By analyzing the real URL of bullet screen, we find that parameter 5981449914376200 is the video tVID, parameter 62 is the first two digits of the inverse 4 of TVID, parameter 00 is the last two digits of tvid, parameter 1 before.z is the total video time divided by 300 seconds rounded up. By observing the two adjacent danmu file packages, it can be seen that iQiyi updates the danmu file every 5 minutes.

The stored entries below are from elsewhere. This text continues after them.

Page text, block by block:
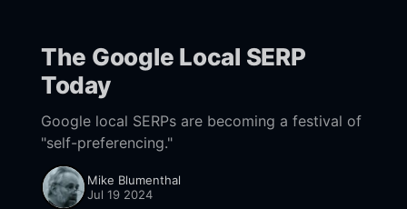
The Google Local SERP
Today
Google local SERPs are becoming a festival of
"self-preferencing."
Mike Blumenthal
Jul 19 2024
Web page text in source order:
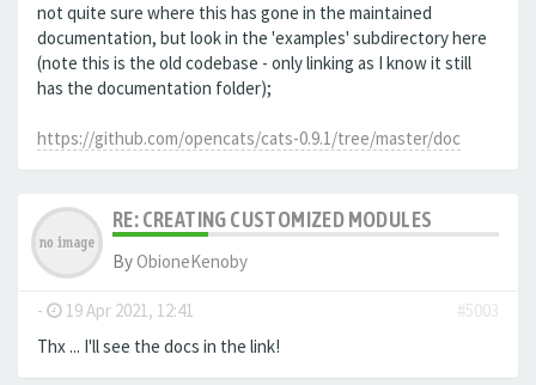
not quite sure where this has gone in the maintained
documentation, but look in the 'examples' subdirectory here
(note this is the old codebase - only linking as I know it still
has the documentation folder);
https://github.com/opencats/cats-0.9.1/tree/master/doc
RE: CREATING CUSTOMIZED MODULES
ByObioneKenoby
- 19 Apr 2021, 12:41
#5003
Thx ... I'll see the docs in the link!
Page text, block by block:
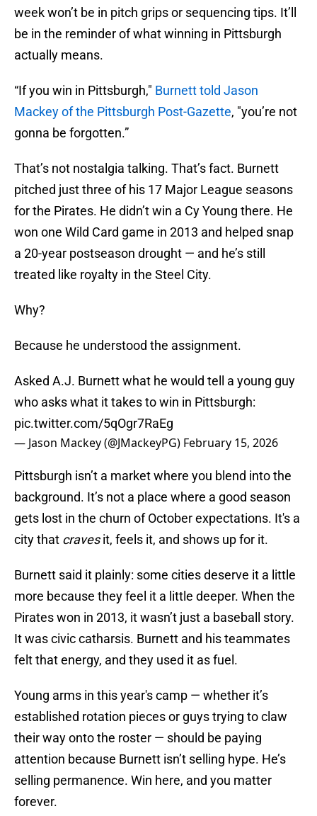
week won’t be in pitch grips or sequencing tips. It’ll
be in the reminder of what winning in Pittsburgh
actually means.
“If you win in Pittsburgh," Burnett told Jason
Mackey of the Pittsburgh Post-Gazette, "you’re not
gonna be forgotten.”
That’s not nostalgia talking. That’s fact. Burnett
pitched just three of his 17 Major League seasons
for the Pirates. He didn’t win a Cy Young there. He
won one Wild Card game in 2013 and helped snap
a 20-year postseason drought — and he’s still
treated like royalty in the Steel City.
Why?
Because he understood the assignment.
Asked A.J. Burnett what he would tell a young guy
who asks what it takes to win in Pittsburgh:
pic.twitter.com/5qOgr7RaEg
— Jason Mackey (@JMackeyPG) February 15, 2026
Pittsburgh isn’t a market where you blend into the
background. It’s not a place where a good season
gets lost in the churn of October expectations. It's a
city that cravesit, feels it, and shows up for it.
Burnett said it plainly: some cities deserve it a little
more because they feel it a little deeper. When the
Pirates won in 2013, it wasn’t just a baseball story.
It was civic catharsis. Burnett and his teammates
felt that energy, and they used it as fuel.
Young arms in this year's camp — whether it’s
established rotation pieces or guys trying to claw
their way onto the roster — should be paying
attention because Burnett isn’t selling hype. He’s
selling permanence. Win here, and you matter
forever.
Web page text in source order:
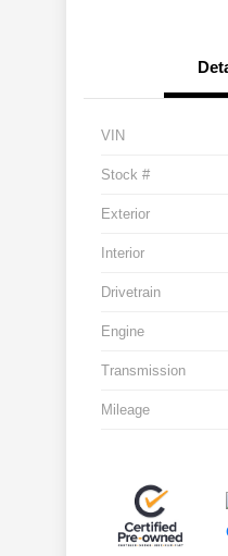
VIN
Stock #
Exterior
Interior
Drivetrain
Engine
Transmission
Mileage
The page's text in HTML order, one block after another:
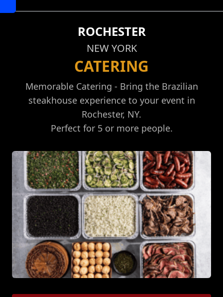
ROCHESTER
NEW YORK
CATERING
Memorable Catering - Bring the Brazilian
steakhouse experience to your event in
Rochester, NY.
Perfect for 5 or more people.

Since there are garbled characters in the bullet screen file extracted directly by crawling, binary coding is required to obtain the final bullet screen data.
2. Reptile combat
import zlib
import requests
1. Crawl the XML file
def download_xml (url) :
Bulletold = requests. Get (URL).content # Specifies the binary content
return zipdecode(bulletold)
def zipdecode (bulletold) :
‘Decode zip compressed binary content into text’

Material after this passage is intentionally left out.